I think you can run your motor like that because my VW 12 volt Generator only has one pair of brushes and when powered up it runs just fine. You might be risking faster brush wear. I think the amperage would be the same but just being pushed through half the system overloading the brushes and causing undue damage to the commutator. I'd just limit the amperage to the motor for economy cruising. 

Pete 

Some here with more knowledge on this subject may have a better answer.


----------



## Amberwolf (May 29, 2009)

major said:


> First off, your premise is flawed.


Which doesnt' surprise me. Every time I think I understand something about motors, I usually get it turned upside down (or right side up, depending on your POV) by helpful people like you.  (No, that's not sarcasm, I *mean* that.)

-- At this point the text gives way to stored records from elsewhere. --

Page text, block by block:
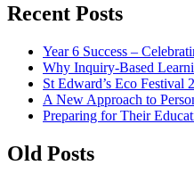
Recent Posts
Year 6 Success –
Why Inquiry-Based
St Edward’s Eco Festival
A New Approach to
Preparing for Their
Old Posts
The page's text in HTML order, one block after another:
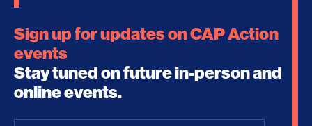
Sign up for updates on CAP Action
events
Stay tuned on future in-person and
online events.
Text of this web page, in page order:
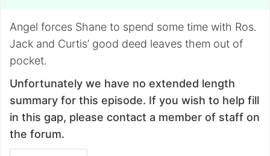
Angel forces Shane to spend some time with Ros.
Jack and Curtis’ good deed leaves them out of
pocket.
Unfortunately we have no extended length
summary for this episode. If you wish to help fill
in this gap, please contact a member of staff on
the forum.
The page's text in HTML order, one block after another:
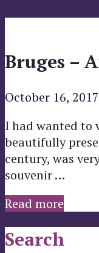
Bruges –
October 16, 2017
I had wanted to
beautifully
century, was
souvenir …
Read more
Search
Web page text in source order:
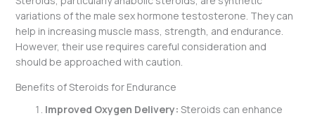
variations of the male sex hormone testosterone. They can
help in increasing muscle mass, strength, and endurance.
However, their use requires careful consideration and
should be approached with caution.
Benefits of Steroids for Endurance
Improved Oxygen Delivery: Steroids can enhance
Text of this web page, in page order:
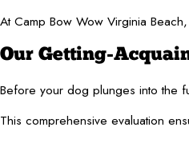
At Camp Bow Wow Virginia
Our Getting-
Before your dog plunges into the
This comprehensive evaluation
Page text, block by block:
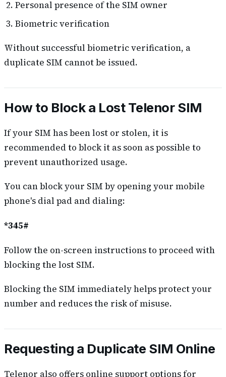
Personal presence of the SIM owner
Biometric verification
Without successful biometric verification, a
duplicate SIM cannot be issued.
How to Block a Lost Telenor SIM
If your SIM has been lost or stolen, it is
recommended to block it as soon as possible to
prevent unauthorized usage.
You can block your SIM by opening your mobile
phone's dial pad and dialing:
*345#
Follow the on-screen instructions to proceed with
blocking the lost SIM.
Blocking the SIM immediately helps protect your
number and reduces the risk of misuse.
Requesting a Duplicate SIM Online
Telenor also offers online support options for
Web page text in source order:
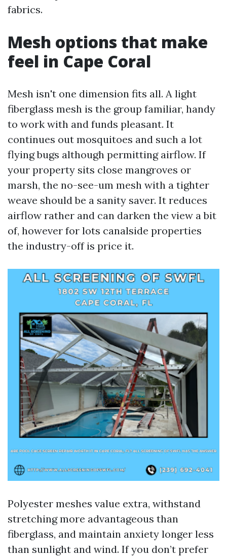
fabrics.
Mesh options that make
feel in Cape Coral
Mesh isn't one dimension fits all. A light
fiberglass mesh is the group familiar, handy
to work with and funds pleasant. It
continues out mosquitoes and such a lot
flying bugs although permitting airflow. If
your property sits close mangroves or
marsh, the no-see-um mesh with a tighter
weave should be a sanity saver. It reduces
airflow rather and can darken the view a bit
of, however for lots canalside properties
the industry-off is price it.
Polyester meshes value extra, withstand
stretching more advantageous than
fiberglass, and maintain anxiety longer less
than sunlight and wind. If you don’t prefer
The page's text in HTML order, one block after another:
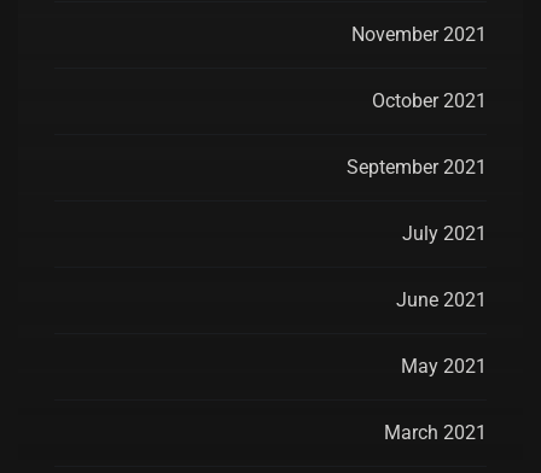
November 2021
October 2021
September 2021
July 2021
June 2021
May 2021
March 2021

> Running the motor at lower loads does not waste power. The power out of the motor is reduced, but so is the power into the motor. Running motors at partial loads increases motor efficiency most times.


Well, I didn't exactly mean that running it at a partial load was wasting the power, only that the current input into it is higher with 4 brushes rather than two (though not all that much, with the very small battery capacity I can carry, it would make a difference to my range).




> Second flaw. Using 2 of the four brushes does not change the pole count. It will effectively change the armature resistance and the brush voltage drop, in a bad way. So you just end up making the motor less efficient.


Oh. Why didn't I see that before? Sometimes I feel really dumb when the obvious is pointed out to me, when I should have been able to see it myself.  

So the current drop I'm seeing is only because the resistance into the motor (via the brushes) is increased, which is why the motor drops in speed.... That makes perfect sense. 




> You might as well switch an external resistor in series with the motor. Which is a power waster as well.


Yeah, I see your point.  

I guess if it would really have worked, there'd be switchable-brush-count motors on the market!

Apologies for the interruption...back to your regularly scheduled intelligent thread. 
________
How To Roll A Blunt


----------



## major (Apr 4, 2008)

Amberwolf said:


> I guess if it would really have worked, there'd be switchable-brush-count motors on the market!


 
Well there kinda is, or was. Not sure they still use them or not. But windshield wiper motors used to be 2 pole PM motors with 3 brushes. The 2 brushes 180 degrees apart would be for low speed. That third brush would then be used with one of the others for high speed. It was offset from the 180 degree opposed position enough that it would alter the armature coil excitation enough to get a field weakening effect. A lot of wiper motors were made that way.

Regards,

major


----------